Helena carregava tudo na sua milagrosa bolsa — passaportes, euros, dólares, reais, certidões e outras necessidades, além do terço e de livretos de orações — e José Diniz nem um escasso pente, que ele dispensa de letra. Pois os dois se separaram, embora sejam inseparáveis, e a multidão os confundia. As chamadas em hebraico e inglês se repetiam para o voo de retorno a Roma, via Viena, enquanto todos se alinhavam para as chatas e repetidas identificações. Todos presentes, os 67 componentes da comitiva itabirana, menos ele, o José. Ah, cadê o Diniz? Até eu me desassosseguei e fiquei mais perdido que cego em tiroteio naquela multidão de línguas diferentes, verdadeira torre de babel.
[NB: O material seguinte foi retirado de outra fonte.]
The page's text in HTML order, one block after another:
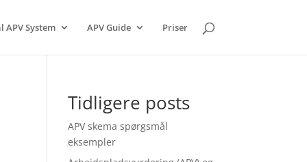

Enquanto ecoava de dentro do banheiro feminino os gritos justificados de Helena, cujo choro desabava lágrimas em sua fronte, zarpei no meio do povaréu e tão desesperado fui ficando à medida que ouvia também os clamores no alto-falante:  “This is the last call, 234 flight toward Vienna...” Até que depois de me embrenhar no meio daquela multidão de Maracanã em final de copa do mundo, avistei ao longe uma cabeça brilhando, era ele, sim, o quase inalcançável procurado. Por sorte ele viu também os meus cinzas cabelos grisalhos e aí tudo se resolveu, estabelecendo-se a paz na terra dos profetas. Apoderei-me de seus braços, arrastei-o como se faz com uma criança está procurando a mãe e, como um troféu também de copa do mundo, entreguei-o à Helena, sua legítima e bem merecida dona.

Parabéns e obrigado por existirem, caros amigos, Helena e Zé!